Jean-Marc F. Blanchard
Publication Date: 
January 1st, 2022

From the time it began to reengage with global economic flows in the late 1970s, and especially after joining the WTO in 2001, China has steadily enmeshed itself in economic globalization (EG). It has become the world’s largest trading nation, one of the largest recipients of foreign direct investment (FDI), and a major player in the international currency regime. At first glance, it is hard to dispute that China has been anything but a beneficiary of EG given the growth, foreign exchange, jobs, technology, and tax revenues it has derived from it. Yet the reality is far more complex. This analysis delves into two aspects of China’s EG, inward FDI (IFDI) and outward FDI, to provide a better understanding of EG’s impacts. It provides background on China as an IFDI recipient; an overview of its experience as a sender of outward FDI (OFDI); investigates the benefits and gains of IFDI and OFDI for China; ponders China’s management of both; and reviews the negative externalities associated with China’s management of these two flows.

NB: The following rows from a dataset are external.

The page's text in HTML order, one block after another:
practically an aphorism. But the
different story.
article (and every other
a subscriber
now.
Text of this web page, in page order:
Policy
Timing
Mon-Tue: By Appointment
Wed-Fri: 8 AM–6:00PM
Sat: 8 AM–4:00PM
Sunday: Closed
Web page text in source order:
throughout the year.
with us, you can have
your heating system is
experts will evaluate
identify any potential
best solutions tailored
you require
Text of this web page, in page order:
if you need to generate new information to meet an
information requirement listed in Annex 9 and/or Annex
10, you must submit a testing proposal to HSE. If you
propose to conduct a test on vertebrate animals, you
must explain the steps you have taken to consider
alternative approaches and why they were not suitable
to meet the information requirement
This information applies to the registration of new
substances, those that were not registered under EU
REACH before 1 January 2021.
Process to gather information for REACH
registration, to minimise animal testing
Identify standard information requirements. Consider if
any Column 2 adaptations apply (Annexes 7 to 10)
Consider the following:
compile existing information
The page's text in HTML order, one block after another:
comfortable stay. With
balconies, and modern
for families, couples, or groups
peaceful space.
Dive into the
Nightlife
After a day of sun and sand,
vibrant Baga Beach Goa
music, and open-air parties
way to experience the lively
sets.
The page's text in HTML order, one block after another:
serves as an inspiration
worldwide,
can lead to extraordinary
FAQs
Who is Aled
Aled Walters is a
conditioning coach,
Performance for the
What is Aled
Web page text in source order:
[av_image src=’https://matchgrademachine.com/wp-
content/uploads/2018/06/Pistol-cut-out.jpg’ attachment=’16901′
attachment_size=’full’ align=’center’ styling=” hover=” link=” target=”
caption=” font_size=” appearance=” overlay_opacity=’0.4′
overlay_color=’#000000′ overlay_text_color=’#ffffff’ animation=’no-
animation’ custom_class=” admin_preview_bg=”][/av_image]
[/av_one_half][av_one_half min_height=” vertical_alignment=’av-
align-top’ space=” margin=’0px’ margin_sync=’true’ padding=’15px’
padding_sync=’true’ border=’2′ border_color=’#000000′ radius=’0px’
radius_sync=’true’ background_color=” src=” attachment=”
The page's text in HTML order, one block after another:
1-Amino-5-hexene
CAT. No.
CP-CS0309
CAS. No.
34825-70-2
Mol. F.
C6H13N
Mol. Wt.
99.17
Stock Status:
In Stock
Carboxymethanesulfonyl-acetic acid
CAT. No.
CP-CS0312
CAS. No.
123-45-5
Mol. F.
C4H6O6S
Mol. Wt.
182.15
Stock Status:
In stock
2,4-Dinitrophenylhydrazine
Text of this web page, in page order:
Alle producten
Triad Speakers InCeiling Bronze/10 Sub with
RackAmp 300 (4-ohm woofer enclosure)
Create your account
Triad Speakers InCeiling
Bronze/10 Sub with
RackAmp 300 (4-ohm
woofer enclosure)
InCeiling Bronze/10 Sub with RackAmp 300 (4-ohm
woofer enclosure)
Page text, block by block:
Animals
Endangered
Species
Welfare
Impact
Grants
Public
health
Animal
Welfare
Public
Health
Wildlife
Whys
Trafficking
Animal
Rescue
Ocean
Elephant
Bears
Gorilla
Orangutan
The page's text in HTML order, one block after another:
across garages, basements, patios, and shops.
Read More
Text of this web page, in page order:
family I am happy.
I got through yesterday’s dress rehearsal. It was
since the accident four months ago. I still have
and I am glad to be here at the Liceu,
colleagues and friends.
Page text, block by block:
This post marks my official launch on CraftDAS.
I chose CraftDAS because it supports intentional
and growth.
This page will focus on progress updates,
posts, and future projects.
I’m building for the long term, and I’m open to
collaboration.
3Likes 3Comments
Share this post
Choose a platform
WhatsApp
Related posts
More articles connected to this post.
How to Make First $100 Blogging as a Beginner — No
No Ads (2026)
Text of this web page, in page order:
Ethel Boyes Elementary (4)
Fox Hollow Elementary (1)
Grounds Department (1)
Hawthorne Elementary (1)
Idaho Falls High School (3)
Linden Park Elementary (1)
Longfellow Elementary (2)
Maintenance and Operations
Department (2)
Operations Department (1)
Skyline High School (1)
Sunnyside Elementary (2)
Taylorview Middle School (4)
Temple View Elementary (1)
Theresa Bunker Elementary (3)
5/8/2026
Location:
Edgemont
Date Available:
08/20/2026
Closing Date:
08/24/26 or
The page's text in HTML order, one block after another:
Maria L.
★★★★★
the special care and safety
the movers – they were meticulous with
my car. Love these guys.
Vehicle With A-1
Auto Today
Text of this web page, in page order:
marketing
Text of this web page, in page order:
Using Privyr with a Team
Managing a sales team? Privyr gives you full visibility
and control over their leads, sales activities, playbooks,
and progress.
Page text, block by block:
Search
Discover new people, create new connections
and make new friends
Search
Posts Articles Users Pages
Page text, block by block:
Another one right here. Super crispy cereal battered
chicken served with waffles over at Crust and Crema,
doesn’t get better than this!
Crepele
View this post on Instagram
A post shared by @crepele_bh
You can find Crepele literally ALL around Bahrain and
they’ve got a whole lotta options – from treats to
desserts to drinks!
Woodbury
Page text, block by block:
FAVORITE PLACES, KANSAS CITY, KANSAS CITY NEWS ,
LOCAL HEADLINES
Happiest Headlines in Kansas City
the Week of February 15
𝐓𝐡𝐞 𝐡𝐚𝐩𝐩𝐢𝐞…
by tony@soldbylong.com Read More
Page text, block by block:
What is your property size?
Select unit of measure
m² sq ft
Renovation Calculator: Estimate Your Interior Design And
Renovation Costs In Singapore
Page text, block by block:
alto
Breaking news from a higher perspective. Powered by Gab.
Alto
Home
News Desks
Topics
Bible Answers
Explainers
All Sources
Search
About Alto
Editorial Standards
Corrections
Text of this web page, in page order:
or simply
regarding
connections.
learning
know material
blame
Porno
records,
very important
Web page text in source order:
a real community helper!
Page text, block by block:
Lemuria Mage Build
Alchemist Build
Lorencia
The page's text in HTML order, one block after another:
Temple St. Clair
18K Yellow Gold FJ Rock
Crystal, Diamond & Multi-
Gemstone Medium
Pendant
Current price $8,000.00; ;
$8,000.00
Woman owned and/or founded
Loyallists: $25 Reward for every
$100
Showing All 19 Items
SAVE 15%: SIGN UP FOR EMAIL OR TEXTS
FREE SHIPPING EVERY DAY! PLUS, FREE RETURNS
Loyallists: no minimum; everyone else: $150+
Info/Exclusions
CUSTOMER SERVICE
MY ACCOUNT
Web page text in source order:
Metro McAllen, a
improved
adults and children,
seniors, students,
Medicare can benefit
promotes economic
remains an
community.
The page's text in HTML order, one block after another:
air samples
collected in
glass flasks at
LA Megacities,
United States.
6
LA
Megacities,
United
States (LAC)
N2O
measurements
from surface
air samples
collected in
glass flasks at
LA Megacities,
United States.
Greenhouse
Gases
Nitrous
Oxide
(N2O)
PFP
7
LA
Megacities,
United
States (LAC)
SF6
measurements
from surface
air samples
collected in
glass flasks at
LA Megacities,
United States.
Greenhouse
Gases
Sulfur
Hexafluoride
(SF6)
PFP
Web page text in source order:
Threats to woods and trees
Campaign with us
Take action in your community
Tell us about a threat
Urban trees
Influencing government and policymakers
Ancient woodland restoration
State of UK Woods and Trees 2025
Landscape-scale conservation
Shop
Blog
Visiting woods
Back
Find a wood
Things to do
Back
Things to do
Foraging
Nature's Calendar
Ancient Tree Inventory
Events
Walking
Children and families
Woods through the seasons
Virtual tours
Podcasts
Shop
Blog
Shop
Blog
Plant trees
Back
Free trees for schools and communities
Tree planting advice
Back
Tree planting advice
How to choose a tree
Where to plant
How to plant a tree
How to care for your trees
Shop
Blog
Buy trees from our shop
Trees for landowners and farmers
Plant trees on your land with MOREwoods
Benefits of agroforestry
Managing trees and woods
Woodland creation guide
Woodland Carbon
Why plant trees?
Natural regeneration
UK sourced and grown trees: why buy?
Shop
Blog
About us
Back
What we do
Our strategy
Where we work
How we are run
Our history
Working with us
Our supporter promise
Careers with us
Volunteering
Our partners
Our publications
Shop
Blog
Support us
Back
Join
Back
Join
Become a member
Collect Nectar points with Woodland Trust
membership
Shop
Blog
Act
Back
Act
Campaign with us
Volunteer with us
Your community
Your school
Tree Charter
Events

This chapter shows that the impact of EG has been positive for China, but also that China has experienced downsides and that its management of IFDI and COFDI have generated negative externalities.

This piece originally appeared as Jean-Marc F. Blanchard, “China and the Impact of Economic Globalization,” In Amitendu Palit, ed., Globalisation Impacts: Countries, Institutions, and COVID19 (Singapore: Springer, 2022), https://link.springer.com/chapter/10.1007/978-981-16-7185-2_5. Copyright remains with the original holder.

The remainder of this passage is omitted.